UPLC staff member Maurice Hughes, himself formerly incarcerated, drew this to depict the lack of mental health care in US prisons.

Then, as the experts were preparing their reports, the judge entered a new order: he directed the parties to address whether he had jurisdiction over the case at all. Again, months of briefing and argument followed. On October 23, 2023, the court found that it did not have jurisdiction. In sum, the judge held that although the settlement could not be enforced and was neither a consent decree nor a private settlement agreement, it nonetheless was a settlement. The judge thus disposed of the case, even though it gave the plaintiff class no rights at all. The court dismissed the case as settled. 
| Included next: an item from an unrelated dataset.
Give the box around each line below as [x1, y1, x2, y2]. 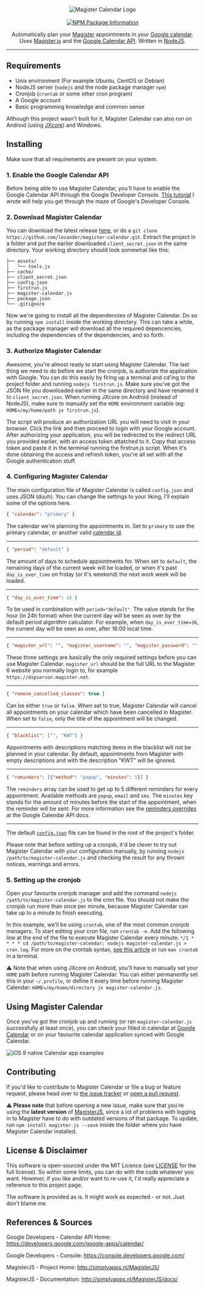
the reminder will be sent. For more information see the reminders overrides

The PLRA was supposed to curtail frivolous lawsuits. However, as Rasho illustrates, it also impacts cases which not only have merit, but in which plaintiff-prisoners actually prevail. It lays traps for lawyers—even the highly experienced lawyers on the Rasho plaintiff team, which included two attorneys with over 30 years’ experience litigating civil rights cases, and two other attorneys with over a decade of experience with prisoners’ rights cases.  

But Undaunted, We Continue to Champion the Cause 

Despite this outcome, we are committed to continuing the fight. We have appealed the dismissal of the original case and are preparing to file additional litigation challenging Illinois’ failure to provide meaningful mental health care to people in prison. Patrice’s transfer to JTC quite literally saved his life. We hope to see similar outcomes for all prisoners with mental illnesses in Illinois, who continue to suffer needlessly every day.